Recent controversies at Facebook and various other companies have highlighted the vast quantities of data these companies collect and how vulnerable the data are to exposure. There is a reasonable debate going on regarding whether companies should be able to share this data and for what purposes. Academics have to realize that they are also part of this debate and that any decisions made in that domain will likely affect them. For example, the Health Insurance Portability and Accountability Act (HIPAA) was not a law that particularly had academics in mind, but it nevertheless had a profound effect on the way that academics handled health insurance data for research purposes. Should governments around the world decide to restrict the amount of data that social networks like Facebook can share with third parties, those decisions will likely affect academics too. The recently implemented EU General Data Protection Regulation is a step in this direction and there will likely be more to follow.

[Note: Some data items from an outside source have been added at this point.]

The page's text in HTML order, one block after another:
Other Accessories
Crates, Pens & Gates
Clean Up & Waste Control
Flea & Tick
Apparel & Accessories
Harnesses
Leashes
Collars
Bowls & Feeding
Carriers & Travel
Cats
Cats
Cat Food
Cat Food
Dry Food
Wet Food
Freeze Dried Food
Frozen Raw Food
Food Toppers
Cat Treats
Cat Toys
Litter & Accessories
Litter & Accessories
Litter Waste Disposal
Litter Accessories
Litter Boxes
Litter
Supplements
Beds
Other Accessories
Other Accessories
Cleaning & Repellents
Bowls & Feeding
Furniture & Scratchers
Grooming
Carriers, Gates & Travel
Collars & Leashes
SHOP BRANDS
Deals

While there are many complexities involved in sharing health data, I do think data sharing serves an important practical purpose, beyond the transparency and the “it’s the right thing to do” reasons. Lack of data sharing serves to entrench incumbents in the field, and so large and rich institutions can afford to hoard their data and collect new data whenever they feel like it. This hoarding of data feeds an upward cycle where these institutions can therefore get more funding to collect even more data that they don’t share. Newer entrants to a given field are left with fewer resources and an inability to collect the same kinds of data. A rich infrastructure of data sharing allows these new entrants to get “up to speed” quicker and to ask more interesting questions from the get go. The same is true in the commercial world, as huge companies like Facebook and Google can afford to hold on to their data and comply with various complex regulations. They may be especially motivated to do so if it prevents upstarts and competitors from appearing. The recent release of Facebook’s dating feature is a near perfect example of this. Facebook might be very motivated to not share its data if it can build its own separate business while simultaneously jeopardizing the business models of its competitors Match.com, Tinder, and OkCupid, which depend critically on Facebook’s social graph.

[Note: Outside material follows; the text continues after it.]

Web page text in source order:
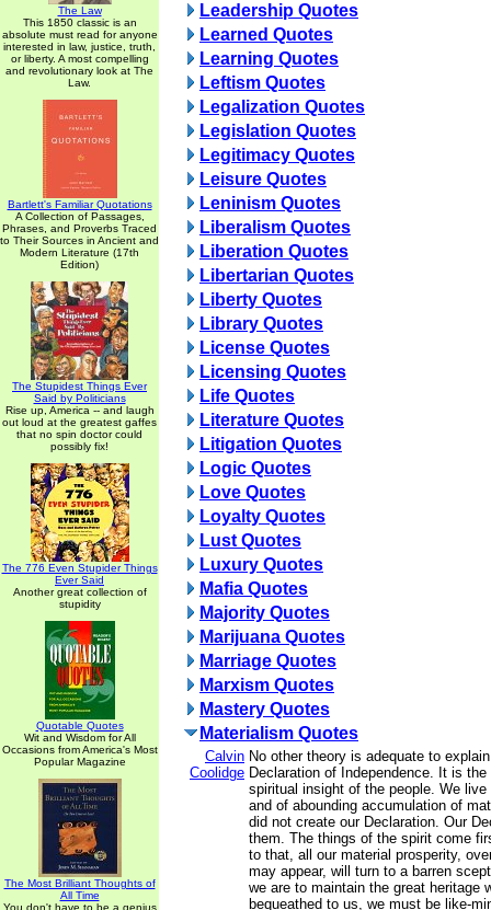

In the end, doing things for research does not give someone a blank check to do anything. Over time we have restricted the activities that researchers can engage in, because society has decided they are unethical or otherwise inappropriate. I think it’s inevitable that the sharing of data will require a society-wide discussion about whether sharing for research purposes provides a benefit that outweighs the costs. Right now, we have researchers essentially making unilateral decisions on an ad hoc basis and I don’t think that is sustainable.